Niosomes are used in studies for drug delivery or gene transfer. However, their physical properties and features relative to liposomes are not well documented. To characterize and more rationally optimize niosome formulations, the properties of these vesicle systems are compared to those of liposomes composed of phosphatidylcholine and phosphatidylethanolamine lipids plus cholesterol. Niosomes are highly stable and only slightly more leaky than liposomes as assayed by calcein leakage; the permeability for ions (KCl) is higher than that of liposomes. Contrary to liposomes, the size of niosomes decreases substantially upon freezing in liquid nitrogen and subsequent thawing, as shown by cryo-EM and dynamic light scattering.

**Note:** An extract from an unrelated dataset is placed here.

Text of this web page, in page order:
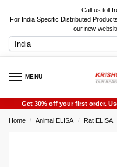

The packing of niosomal membranes was determined by laurdan fluorescence and is slightly lower than that of liposomes. We did not succeed in the functional reconstitution of the L-arginine/L-ornithine antiporter ArcD2 in niosomes, which we attribute to the non-ionic nature of the surfactants. The antimicrobial peptides alamethicin and melittin act similarly on niosomes and liposomes composed of unsaturated components, whereas both niosomes and liposomes are unaffected when saturated amphiphiles are used. In conclusion, in terms of stability and permeability for drug-size molecules niosomes are comparable to liposomes and they may offer an excellent, inexpensive alternative for delivery purposes.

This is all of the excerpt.